__Description of the task__:
Tally the lines below that hold the string "Rural", and give only the tally.

__Supplied material__:
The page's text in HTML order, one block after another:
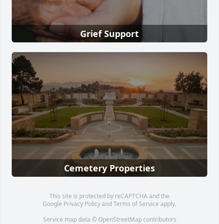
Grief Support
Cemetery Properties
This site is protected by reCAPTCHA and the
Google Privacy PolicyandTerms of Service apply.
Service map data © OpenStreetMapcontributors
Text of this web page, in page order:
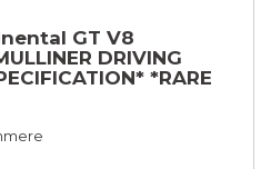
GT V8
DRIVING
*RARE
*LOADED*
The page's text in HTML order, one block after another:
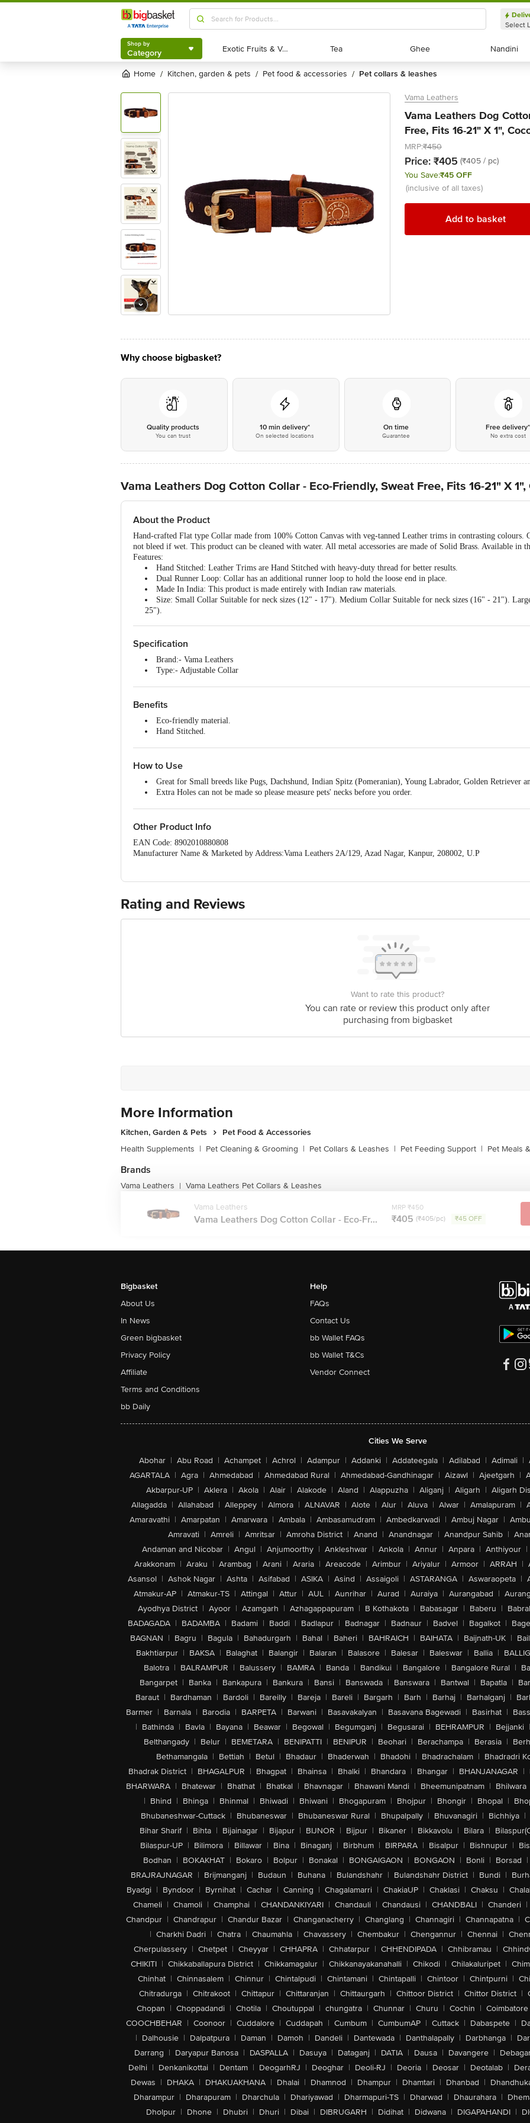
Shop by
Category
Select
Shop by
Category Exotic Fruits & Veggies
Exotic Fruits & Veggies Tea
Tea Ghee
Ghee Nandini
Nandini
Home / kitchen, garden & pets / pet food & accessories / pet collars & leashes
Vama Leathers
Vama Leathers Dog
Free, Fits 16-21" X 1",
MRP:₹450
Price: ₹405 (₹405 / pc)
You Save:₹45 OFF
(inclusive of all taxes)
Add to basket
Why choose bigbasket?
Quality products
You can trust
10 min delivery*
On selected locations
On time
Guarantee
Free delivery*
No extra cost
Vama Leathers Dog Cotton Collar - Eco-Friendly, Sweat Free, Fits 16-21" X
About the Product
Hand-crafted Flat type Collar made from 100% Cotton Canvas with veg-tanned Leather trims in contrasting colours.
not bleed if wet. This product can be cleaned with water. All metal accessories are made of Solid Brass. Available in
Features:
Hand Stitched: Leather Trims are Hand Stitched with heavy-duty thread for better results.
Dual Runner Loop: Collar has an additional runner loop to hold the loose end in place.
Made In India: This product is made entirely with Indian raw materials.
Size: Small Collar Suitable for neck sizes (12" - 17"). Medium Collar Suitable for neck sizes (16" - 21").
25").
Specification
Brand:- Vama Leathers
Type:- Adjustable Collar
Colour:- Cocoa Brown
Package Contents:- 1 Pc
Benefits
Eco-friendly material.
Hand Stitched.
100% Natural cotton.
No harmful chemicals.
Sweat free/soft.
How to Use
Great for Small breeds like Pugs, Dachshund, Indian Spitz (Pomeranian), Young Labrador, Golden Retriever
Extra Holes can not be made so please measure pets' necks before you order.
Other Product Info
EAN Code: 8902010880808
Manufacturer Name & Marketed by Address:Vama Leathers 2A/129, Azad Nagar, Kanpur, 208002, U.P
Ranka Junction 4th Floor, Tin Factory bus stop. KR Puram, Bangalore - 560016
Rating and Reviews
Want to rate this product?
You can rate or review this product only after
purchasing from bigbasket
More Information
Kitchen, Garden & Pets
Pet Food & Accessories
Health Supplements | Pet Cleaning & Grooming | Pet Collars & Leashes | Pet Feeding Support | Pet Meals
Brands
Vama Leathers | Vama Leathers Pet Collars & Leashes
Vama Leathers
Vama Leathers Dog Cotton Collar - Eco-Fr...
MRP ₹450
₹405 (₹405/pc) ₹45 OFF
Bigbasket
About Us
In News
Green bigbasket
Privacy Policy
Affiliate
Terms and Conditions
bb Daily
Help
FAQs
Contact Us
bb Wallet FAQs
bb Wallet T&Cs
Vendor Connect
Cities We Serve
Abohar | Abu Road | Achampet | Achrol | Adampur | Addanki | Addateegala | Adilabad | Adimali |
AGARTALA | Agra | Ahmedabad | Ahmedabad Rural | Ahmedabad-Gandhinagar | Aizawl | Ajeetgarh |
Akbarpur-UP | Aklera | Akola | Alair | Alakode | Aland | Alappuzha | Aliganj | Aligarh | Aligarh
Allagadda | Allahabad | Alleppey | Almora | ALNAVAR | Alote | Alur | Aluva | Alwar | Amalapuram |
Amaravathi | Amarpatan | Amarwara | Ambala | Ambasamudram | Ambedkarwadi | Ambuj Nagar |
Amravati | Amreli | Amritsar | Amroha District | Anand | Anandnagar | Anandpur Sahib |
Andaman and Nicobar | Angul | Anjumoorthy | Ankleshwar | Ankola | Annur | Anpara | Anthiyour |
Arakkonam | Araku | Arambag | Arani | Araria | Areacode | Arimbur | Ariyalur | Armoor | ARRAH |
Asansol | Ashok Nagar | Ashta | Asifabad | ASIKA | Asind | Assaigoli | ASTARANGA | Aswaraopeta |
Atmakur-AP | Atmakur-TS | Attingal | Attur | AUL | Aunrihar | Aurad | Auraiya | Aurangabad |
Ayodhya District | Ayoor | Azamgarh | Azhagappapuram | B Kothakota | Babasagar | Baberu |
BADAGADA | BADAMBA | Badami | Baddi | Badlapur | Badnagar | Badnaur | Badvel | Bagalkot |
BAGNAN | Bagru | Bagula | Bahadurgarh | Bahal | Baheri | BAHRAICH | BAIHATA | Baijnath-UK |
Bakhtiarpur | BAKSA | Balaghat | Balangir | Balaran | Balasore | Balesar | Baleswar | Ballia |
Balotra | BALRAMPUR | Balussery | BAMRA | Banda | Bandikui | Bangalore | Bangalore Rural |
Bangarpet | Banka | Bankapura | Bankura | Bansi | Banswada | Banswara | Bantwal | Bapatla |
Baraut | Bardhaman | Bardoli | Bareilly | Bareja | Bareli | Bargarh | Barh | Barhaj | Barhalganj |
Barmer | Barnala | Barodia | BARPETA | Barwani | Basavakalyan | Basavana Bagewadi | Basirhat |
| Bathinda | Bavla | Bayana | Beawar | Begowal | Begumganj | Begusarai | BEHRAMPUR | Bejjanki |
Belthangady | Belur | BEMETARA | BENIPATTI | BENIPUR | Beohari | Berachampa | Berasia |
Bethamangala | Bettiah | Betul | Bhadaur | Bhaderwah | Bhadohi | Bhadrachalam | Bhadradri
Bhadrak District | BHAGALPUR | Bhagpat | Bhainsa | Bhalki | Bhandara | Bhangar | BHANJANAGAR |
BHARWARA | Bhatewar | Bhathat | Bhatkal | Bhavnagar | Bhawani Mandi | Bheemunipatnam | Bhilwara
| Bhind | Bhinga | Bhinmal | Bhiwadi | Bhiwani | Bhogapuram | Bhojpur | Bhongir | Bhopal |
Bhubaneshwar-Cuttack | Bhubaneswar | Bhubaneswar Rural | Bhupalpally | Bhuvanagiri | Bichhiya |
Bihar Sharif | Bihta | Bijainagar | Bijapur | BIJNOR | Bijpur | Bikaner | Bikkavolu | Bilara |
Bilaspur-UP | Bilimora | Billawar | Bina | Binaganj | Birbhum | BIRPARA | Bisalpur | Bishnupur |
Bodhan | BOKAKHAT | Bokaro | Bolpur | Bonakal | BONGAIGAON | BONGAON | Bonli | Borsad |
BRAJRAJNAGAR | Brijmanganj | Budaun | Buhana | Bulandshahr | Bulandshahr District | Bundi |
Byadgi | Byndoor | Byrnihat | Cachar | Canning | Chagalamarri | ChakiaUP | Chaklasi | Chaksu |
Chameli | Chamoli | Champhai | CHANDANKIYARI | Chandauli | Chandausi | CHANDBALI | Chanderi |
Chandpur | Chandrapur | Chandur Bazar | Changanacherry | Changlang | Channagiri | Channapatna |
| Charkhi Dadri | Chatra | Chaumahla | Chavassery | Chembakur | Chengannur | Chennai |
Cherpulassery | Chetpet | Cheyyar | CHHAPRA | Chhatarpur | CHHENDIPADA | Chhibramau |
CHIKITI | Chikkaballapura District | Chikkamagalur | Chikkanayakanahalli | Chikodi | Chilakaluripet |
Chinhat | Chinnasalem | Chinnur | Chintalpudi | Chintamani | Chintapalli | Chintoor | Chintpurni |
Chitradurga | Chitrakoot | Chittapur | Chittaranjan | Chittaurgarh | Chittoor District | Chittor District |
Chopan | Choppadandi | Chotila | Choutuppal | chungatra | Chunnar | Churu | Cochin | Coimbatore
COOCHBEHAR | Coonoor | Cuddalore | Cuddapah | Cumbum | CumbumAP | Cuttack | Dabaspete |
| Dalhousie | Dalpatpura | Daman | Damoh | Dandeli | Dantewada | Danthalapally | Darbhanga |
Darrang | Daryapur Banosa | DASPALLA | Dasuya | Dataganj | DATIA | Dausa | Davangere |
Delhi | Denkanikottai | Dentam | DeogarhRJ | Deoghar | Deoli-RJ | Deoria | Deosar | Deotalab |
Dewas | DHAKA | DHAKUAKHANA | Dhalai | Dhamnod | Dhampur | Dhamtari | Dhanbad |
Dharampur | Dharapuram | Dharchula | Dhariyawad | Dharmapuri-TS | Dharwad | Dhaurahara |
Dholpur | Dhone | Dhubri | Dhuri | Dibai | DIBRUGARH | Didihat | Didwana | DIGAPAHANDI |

__Written response__:
3